##### Exercise materials

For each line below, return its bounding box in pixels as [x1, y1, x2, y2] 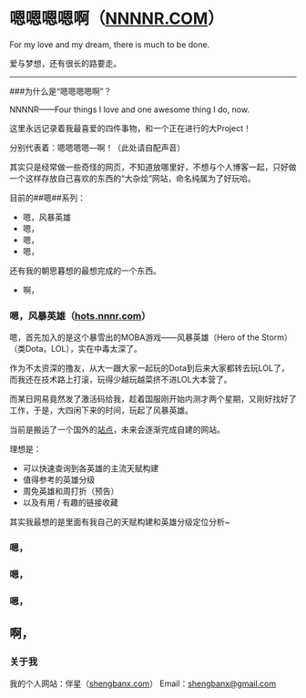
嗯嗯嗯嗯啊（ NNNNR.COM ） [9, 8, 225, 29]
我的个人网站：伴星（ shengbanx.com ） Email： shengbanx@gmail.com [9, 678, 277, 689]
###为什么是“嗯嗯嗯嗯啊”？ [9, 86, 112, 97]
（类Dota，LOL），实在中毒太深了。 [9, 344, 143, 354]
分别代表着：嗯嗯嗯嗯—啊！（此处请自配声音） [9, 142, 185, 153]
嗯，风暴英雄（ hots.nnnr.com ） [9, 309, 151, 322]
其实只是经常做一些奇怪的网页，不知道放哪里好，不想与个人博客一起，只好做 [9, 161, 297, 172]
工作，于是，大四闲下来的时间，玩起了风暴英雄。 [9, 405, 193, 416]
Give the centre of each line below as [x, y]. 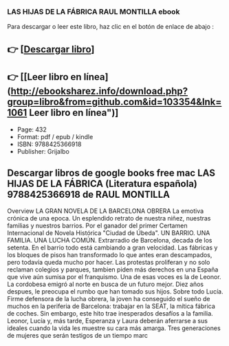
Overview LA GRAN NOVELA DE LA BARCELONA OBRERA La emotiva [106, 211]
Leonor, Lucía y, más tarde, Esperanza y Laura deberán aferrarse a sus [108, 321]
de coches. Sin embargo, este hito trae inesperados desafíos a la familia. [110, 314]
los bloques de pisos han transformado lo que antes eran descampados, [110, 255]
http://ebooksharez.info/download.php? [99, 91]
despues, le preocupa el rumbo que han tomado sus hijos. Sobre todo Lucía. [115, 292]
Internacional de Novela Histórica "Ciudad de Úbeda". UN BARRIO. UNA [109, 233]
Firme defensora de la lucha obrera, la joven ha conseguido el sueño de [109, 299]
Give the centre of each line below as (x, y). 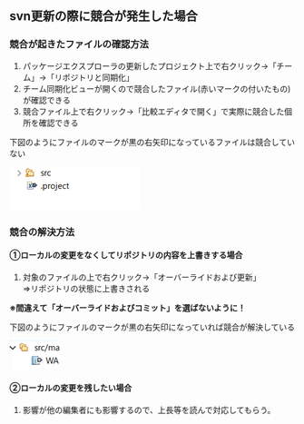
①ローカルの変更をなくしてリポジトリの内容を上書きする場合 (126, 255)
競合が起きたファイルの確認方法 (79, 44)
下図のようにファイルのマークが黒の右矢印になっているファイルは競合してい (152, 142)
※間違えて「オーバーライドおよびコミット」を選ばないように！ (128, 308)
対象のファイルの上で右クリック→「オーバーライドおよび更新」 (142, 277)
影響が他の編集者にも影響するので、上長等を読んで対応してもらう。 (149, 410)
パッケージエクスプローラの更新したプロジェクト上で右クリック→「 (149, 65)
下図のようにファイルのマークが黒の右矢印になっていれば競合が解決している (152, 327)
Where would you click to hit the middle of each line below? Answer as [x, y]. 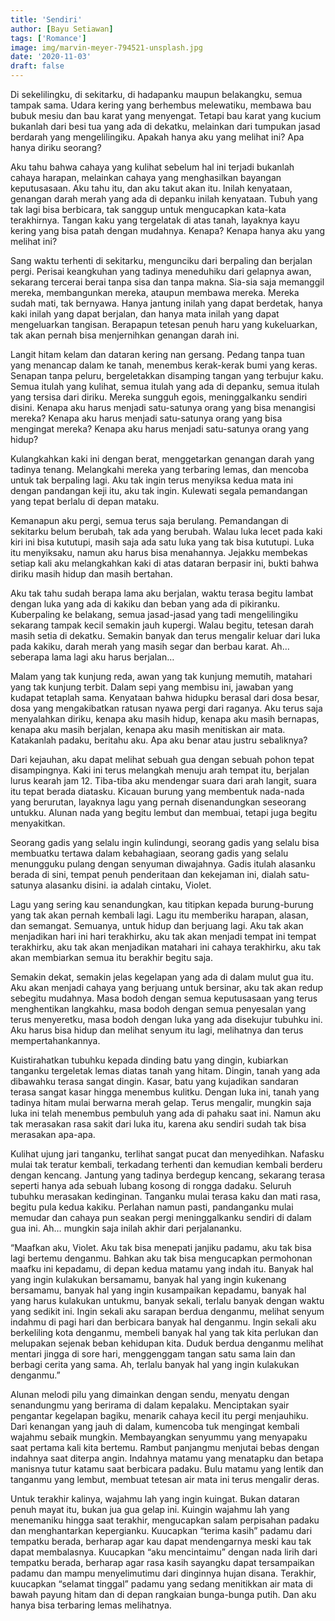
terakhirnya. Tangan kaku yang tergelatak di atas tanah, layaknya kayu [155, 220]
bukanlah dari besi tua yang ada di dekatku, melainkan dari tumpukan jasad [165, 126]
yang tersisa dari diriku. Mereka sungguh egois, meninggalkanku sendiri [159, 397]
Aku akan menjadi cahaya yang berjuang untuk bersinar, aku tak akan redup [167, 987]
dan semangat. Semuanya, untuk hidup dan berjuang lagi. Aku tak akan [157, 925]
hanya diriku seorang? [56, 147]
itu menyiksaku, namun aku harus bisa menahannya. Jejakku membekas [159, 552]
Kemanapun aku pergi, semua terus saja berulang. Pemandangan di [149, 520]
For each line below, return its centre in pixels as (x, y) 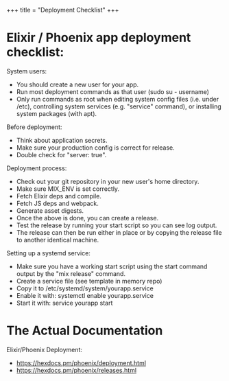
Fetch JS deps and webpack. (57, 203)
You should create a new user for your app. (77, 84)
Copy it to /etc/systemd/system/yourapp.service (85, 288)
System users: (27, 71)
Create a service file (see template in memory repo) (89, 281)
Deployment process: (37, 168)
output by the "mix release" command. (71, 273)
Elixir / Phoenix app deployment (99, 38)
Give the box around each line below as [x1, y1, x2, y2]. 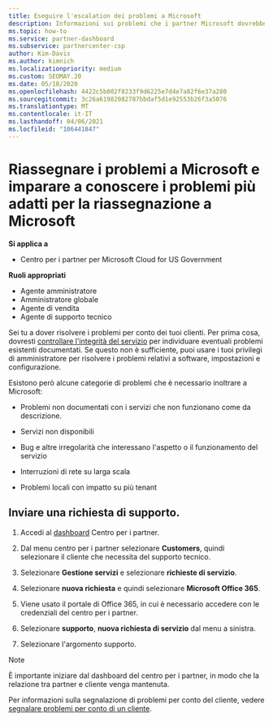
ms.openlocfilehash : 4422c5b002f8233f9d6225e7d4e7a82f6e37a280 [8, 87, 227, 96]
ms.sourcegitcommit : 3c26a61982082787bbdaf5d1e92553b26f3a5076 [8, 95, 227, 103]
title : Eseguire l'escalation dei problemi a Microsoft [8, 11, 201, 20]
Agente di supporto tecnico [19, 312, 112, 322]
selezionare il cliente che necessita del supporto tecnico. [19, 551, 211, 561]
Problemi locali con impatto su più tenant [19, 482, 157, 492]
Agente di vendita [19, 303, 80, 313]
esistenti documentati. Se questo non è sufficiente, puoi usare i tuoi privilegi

##########

Problem requirements:
Your answer must be the line holding "ms.sourcegitcommit : 3c26a61982082787bbdaf5d1e92553b26f3a5076" and every later line of the entries above, written out exactly, and nothing else.

Task response:
ms.sourcegitcommit : 3c26a61982082787bbdaf5d1e92553b26f3a5076 [8, 95, 227, 103]
title : Eseguire l'escalation dei problemi a Microsoft [8, 11, 201, 20]
Agente di supporto tecnico [19, 312, 112, 322]
selezionare il cliente che necessita del supporto tecnico. [19, 551, 211, 561]
Problemi locali con impatto su più tenant [19, 482, 157, 492]
Agente di vendita [19, 303, 80, 313]
esistenti documentati. Se questo non è sufficiente, puoi usare i tuoi privilegi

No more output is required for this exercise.